The Right Ways to Integrate a Remote Work Setup

Subscribe to Our Youtube Channel

Follow us on Spotify

The Right Ways to Integrate a Remote Work Setup

Sean: I have a question about what you just said, because if leading is more like coaching and facilitating , and scheduling one-on-ones, and doing it and asking them how they’re doing, and that takes time.

What about the legwork? How would a leader manage the legwork that he or she has? Plus doing those one-on-ones which you mentioned before that it would just happen in the water cooler. It would just happen because your proximity is zero when you’re in the office.

Bret: So remote companies generally work radically differently too, even the way most companies are working now in this forced remote environment. Remote companies do not use synchronous communication for the most part, they use asynchronous communication.

So they don’t expect an immediate response, which means I don’t need to be present. I don’t need to be available because I can respond whenever I like. And what remote leaders do very well is they agree with the individual. They agree with the project, they agree with the outcome and, they agree what needs to happen for that to happen.

And they say, “please go and do it. If you have an issue, come and talk to me.” And what the best remote companies do is they break it actually down into tasks. They look at the tasks and go, have you done this task before? As an individual, to what extent have you completed a task like this before? Because if you haven’t actually completed this at a task level, you’re going to have to learn to do it at a task level, which means I’m going to either have to train you. I’m going to have to show you how to get done the way I want it to get done.

So leaders, they break it down to tasks. They understand where the person may not be that good at completing the project. They build the training for it. And they actually, that is part of their role. It’s part of the grunt work, but they weirdly enough end up having more time because they don’t have to micromanage. They don’t have to do what was done. They don’t, you know, if you’re working asynchronously, it means you don’t have meetings. You know, most well-run remote companies, avoid meetings at all costs because meetings take time to set up.

They take many hours and they are often ineffective. But if we have to do a meeting, then we make it highly effective. Actually leadership, in most cases in a remote environment, can actually be easier. And it can be easy to find time to do the work you do, because you’re not in these meetings that most companies that have been forced to go into remote are. If you look at a company like Base Camp, the leaders of that company have three meetings a week maximum short meetings as well.

The business just runs itself. There’s a system in the business that doesn’t require oversight. It doesn’t require too much micromanagement because we’re hiring the people who can get on with the job. We analyze where they may need help. We then get in and help them at those stages and things progress very quickly.

But it’s moving, it’s moving from synchronous communication to asynchronous communication, which is actually a hard thing to do because we’re designed for synchronicity.

Sean: You mentioned companies that like Automatic, Zapier, Buffer. GitLab. GitHub. These are software companies primarily. Now, I’m thinking local here in the Philippines, for example, a lot of companies are still brick and mortar that you’d rarely see tech companies here.

How I imagine it to be is once we can go out again, is there going to be demand for face-to-face meetings? My clients that I know would. How would remote work progress? Because what we are talking about here is very important. Remote work and implementing a really good, effective, and beautiful culture, asynchronous communication.

This is, this is cutting edge.

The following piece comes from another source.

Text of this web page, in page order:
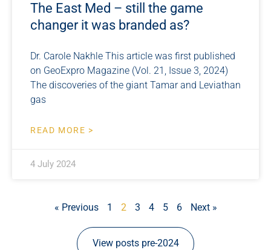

This is how modern work should be, but how would it progress? How do you see it progressing once life goes on the way it’s used to be?

Bret: I don’t see this going very well, frankly. The reason for that is because most leaders are going to think that they’re going to, they will run this in a hybrid fashion.

Some people working in an office, so people working from home and that theoretically people think that’ll be easier to leave, but actually it’s going to be harder to lead that type of environment. Because you, when we’re all remote as we are now, we experienced the work culture in the same way. We have different homes and different home environments, but our work culture experiences the same way, we’re all working in the same way.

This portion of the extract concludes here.